Back to the heater. There could be no cessation of water until I had washed the dishes (by hand) and done a load of laundry (on cold), so he had a short and fortuitous reprieve. Fortuitous because when the water was off and the tank drained, he had the pleasure of discovering approximately all the sand in the world (or maybe it was just 18-24 inches) in the bottom of our water heater. The numbers and charts at the San Antonio Water System Water Quality site are just a fancy way of saying our drinking water flows over limestone before it arrives at our house and we really should invest in a water softener. Using highly sophisticated methodology involving a spare swing set part and a grainy youtube video shot at a ninety degree angle with a phone camera, Rob was able to get most of that sediment out of the water heater and into our cute lime green cooler. Four hours later.
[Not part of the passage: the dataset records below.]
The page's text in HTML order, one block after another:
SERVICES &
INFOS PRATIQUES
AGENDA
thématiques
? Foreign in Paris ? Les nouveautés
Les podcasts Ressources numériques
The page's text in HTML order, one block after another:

We are very thankful for his hard work and shall not point out that I keep an ugly old bucket in the garage exactly for situations such as this. Or maybe we just did.

Clean tank. Brand new heating elements. Water on. Tanked filled. Water hot.

No. Water cold.

Monday, wide awake after my bracing and rejuvenating shower, I frantically googled and called home with every suggestion I could locate. To no avail, Rob unplugged and replugged, reset breakers and pushed buttons on the thermostat. We were discussing our options when a co-worker overheard and very graciously emailed me her plumber’s name and phone number. I called, he was busy. I called four hours later, still busy. He called two hours later for directions, and at 8:30pm either salvation or a very large plumbing bill rang our doorbell.
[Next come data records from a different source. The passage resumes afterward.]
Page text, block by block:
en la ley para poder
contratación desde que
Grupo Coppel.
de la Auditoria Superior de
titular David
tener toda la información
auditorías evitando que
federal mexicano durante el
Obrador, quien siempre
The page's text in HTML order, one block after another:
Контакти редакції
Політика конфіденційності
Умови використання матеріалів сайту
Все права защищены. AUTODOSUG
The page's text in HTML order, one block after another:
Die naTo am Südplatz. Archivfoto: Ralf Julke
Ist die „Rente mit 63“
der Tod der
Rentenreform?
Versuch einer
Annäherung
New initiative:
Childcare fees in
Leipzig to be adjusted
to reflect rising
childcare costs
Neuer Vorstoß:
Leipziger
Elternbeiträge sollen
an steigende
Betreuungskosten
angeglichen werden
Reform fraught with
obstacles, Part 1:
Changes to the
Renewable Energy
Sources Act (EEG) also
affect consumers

It was the former – for $65 he took Rob into the backyard and showed him where to find the breaker for the water heater and other major appliances. I’m sure I was grinning like an idiot as I wrote the check, and I think Rob’s heart grew two sizes when a real live plumber told him he couldn’t have done a better job himself.

Happy wife, proud husband, clean children, functional appliance. A Monday night can’t get much better than that.